What changed is the marketing language and the catalogue's internal honesty about what the adapter is doing.
The methodology lesson
This bet is the cheapest piece of evidence we have that the methodology is calibrated. We had a finding (Bet 37) that looked extraordinary. The reviewer pushback flagged the lack of negative controls. We ran the negative control. The control demonstrated that part of the original framing was wrong, and we updated. The catalogue now reads more honestly than it did before; the production decision is unchanged because it was justifiable by the real effect (smaller personalisation + dominant regularisation), not by the imagined effect (huge personalisation alone).
If this bet hadn't run, the catalogue would still claim "norm-only fits the user by 100,000×" — a claim that is technically a measurement but is misleading as a description. Negative controls produce calibration; the catalogue's credibility on every other entry is propped up by entries like this one, where the negative control fired and changed the framing.
The methodological rule going forward: for any positive personalisation claim, run the random-input control. If the claim survives the control, it's real. If it doesn't, the framing has to be tightened. This rule is in the methodology page; it's now load-bearing for any future per-user adapter work.
Run command
PYTHONPATH=src python -m experiments.bets.60_norm_only_noise_floor
Output: experiments/bets/results/60_norm_only_noise_floor.json. The bet writes both real-text-trained and random-text-trained adapters to out/60_real_<user>.pt and out/60_random_<user>.pt for downstream analysis.
Related entries
- Bet 37: the original norm-only result. Headline tightened by this bet.
- Bet 46: 5 seeds × 3 eval text replication. Still 15/15, but reinterpreted.

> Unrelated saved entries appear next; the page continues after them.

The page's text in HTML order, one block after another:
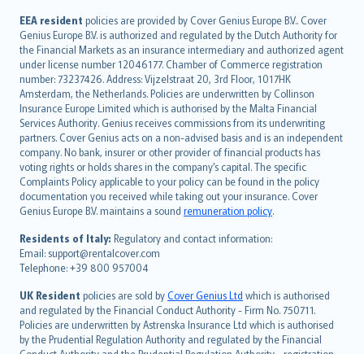
EEA resident policies are provided by Cover Genius Europe B.V.. Cover
Genius Europe B.V. is authorized and regulated by the Dutch Authority for
the Financial Markets as an insurance intermediary and authorized agent
under license number 12046177. Chamber of Commerce registration
number: 73237426. Address: Vijzelstraat 20, 3rd Floor, 1017HK
Amsterdam, the Netherlands. Policies are underwritten by Collinson
Insurance Europe Limited which is authorised by the Malta Financial
Services Authority. Genius receives commissions from its underwriting
partners. Cover Genius acts on a non-advised basis and is an independent
company. No bank, insurer or other provider of financial products has
voting rights or holds shares in the company’s capital. The specific
Complaints Policy applicable to your policy can be found in the policy
documentation you received while taking out your insurance. Cover
Genius Europe B.V. maintains a sound remuneration policy.
Residents of Italy: Regulatory and contact information:
Email: support@rentalcover.com
Telephone: +39 800 957004
UK Resident policies are sold byCover Genius Ltd which is authorised
and regulated by the Financial Conduct Authority - Firm No. 750711.
Policies are underwritten by Astrenska Insurance Ltd which is authorised
by the Prudential Regulation Authority and regulated by the Financial
English (UK)
English (US)
Deutsch
français
Nederlands
español
italiano
简体中文
繁體中文
Português
polski
עברית
Português
svenska
日本語
한국어
dansk

- Bet 49: the production-default shootout. Decision unchanged, framing tightened.
- Bet 61: the follow-up confusion matrix that cleanly isolates the personalisation signal.
- Bet 63: numerical robustness of the personalisation signal under hidden-state noise.
Why it matters
The catalogue's calibration depends on bets like this one. We had an extraordinary finding; the negative control showed it was less extraordinary than first read. We retracted the headline and tightened the framing. The production decision held under the new framing because the underlying effect was still real — just smaller. The methodology gained a rule: run noise-floor controls before claiming personalisation. The system gained a more honest description of what its adapter format actually does. The reader gains the calibration: the wins in this catalogue have survived their negative controls; the framings are what the data supports, not what we hoped to find.